REQUIRED WORK:
Please write out exactly the lines of the data below from the line holding "Pillet Aîné, Paris, 522 pp." through the line holding "26: 355–363.ht", and leave out the rest.

(RECORDED INFORMATION begins)

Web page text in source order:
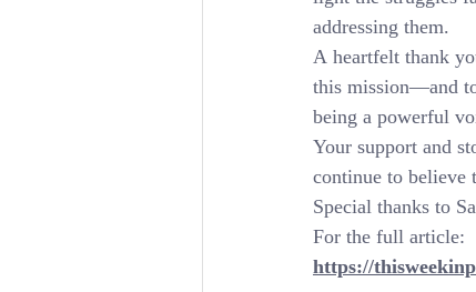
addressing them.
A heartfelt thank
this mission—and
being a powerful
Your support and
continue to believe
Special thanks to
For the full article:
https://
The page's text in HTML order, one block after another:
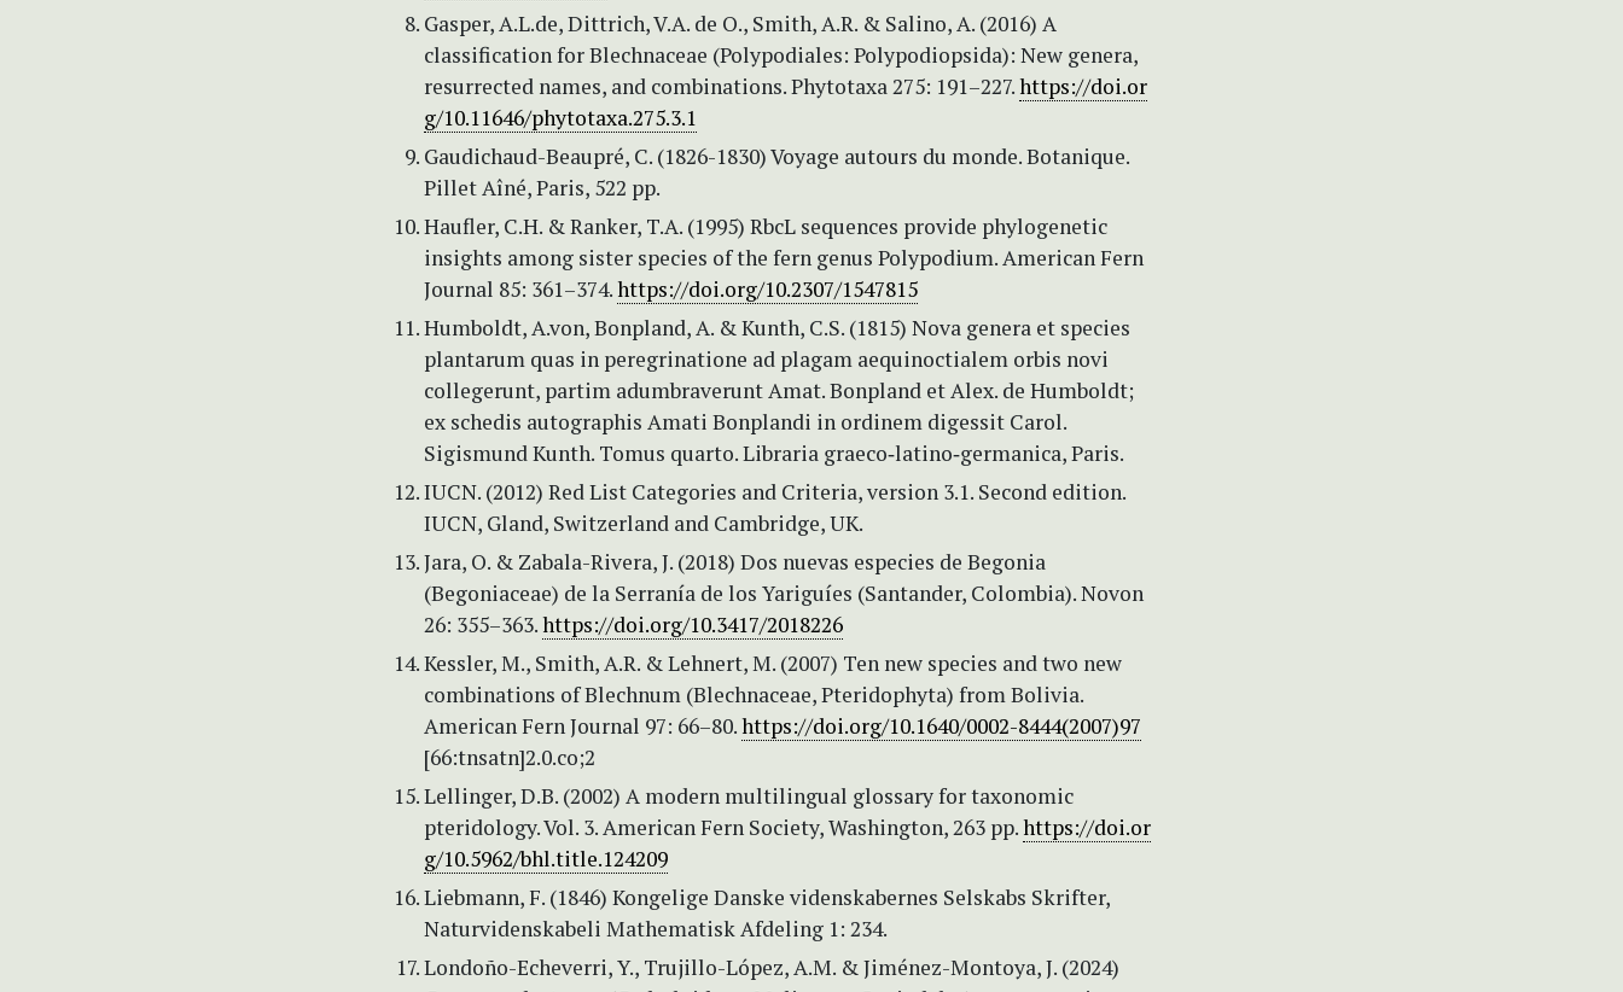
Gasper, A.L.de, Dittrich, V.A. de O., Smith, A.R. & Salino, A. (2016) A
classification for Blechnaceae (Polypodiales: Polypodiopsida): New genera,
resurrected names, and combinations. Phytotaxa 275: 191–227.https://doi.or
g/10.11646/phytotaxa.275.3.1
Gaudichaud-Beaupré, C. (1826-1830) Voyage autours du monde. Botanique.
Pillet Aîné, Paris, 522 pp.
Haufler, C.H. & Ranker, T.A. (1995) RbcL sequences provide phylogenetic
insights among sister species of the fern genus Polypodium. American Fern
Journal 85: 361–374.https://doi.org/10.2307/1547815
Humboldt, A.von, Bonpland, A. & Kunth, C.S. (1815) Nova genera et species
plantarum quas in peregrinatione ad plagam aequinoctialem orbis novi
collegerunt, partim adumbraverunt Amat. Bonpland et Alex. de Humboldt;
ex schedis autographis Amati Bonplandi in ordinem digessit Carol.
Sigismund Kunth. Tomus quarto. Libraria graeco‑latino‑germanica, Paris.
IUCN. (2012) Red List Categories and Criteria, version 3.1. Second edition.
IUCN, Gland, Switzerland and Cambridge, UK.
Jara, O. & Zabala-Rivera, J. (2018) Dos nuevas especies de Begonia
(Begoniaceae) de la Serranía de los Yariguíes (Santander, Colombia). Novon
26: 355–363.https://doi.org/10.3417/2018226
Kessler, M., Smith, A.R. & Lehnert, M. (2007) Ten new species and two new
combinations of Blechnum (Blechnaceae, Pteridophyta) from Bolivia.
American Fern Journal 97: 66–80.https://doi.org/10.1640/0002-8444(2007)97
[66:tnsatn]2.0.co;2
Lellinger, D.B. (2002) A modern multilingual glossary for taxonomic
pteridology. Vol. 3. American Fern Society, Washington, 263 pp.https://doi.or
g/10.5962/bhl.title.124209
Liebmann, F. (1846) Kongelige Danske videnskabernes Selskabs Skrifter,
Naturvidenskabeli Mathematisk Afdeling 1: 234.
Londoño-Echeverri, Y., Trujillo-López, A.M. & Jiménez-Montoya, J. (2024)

(RECORDED INFORMATION ends)

ANSWER BELOW:
Pillet Aîné, Paris, 522 pp.
Haufler, C.H. & Ranker, T.A. (1995) RbcL sequences provide phylogenetic
insights among sister species of the fern genus Polypodium. American Fern
Journal 85: 361–374.https://doi.org/10.2307/1547815
Humboldt, A.von, Bonpland, A. & Kunth, C.S. (1815) Nova genera et species
plantarum quas in peregrinatione ad plagam aequinoctialem orbis novi
collegerunt, partim adumbraverunt Amat. Bonpland et Alex. de Humboldt;
ex schedis autographis Amati Bonplandi in ordinem digessit Carol.
Sigismund Kunth. Tomus quarto. Libraria graeco‑latino‑germanica, Paris.
IUCN. (2012) Red List Categories and Criteria, version 3.1. Second edition.
IUCN, Gland, Switzerland and Cambridge, UK.
Jara, O. & Zabala-Rivera, J. (2018) Dos nuevas especies de Begonia
(Begoniaceae) de la Serranía de los Yariguíes (Santander, Colombia). Novon
26: 355–363.https://doi.org/10.3417/2018226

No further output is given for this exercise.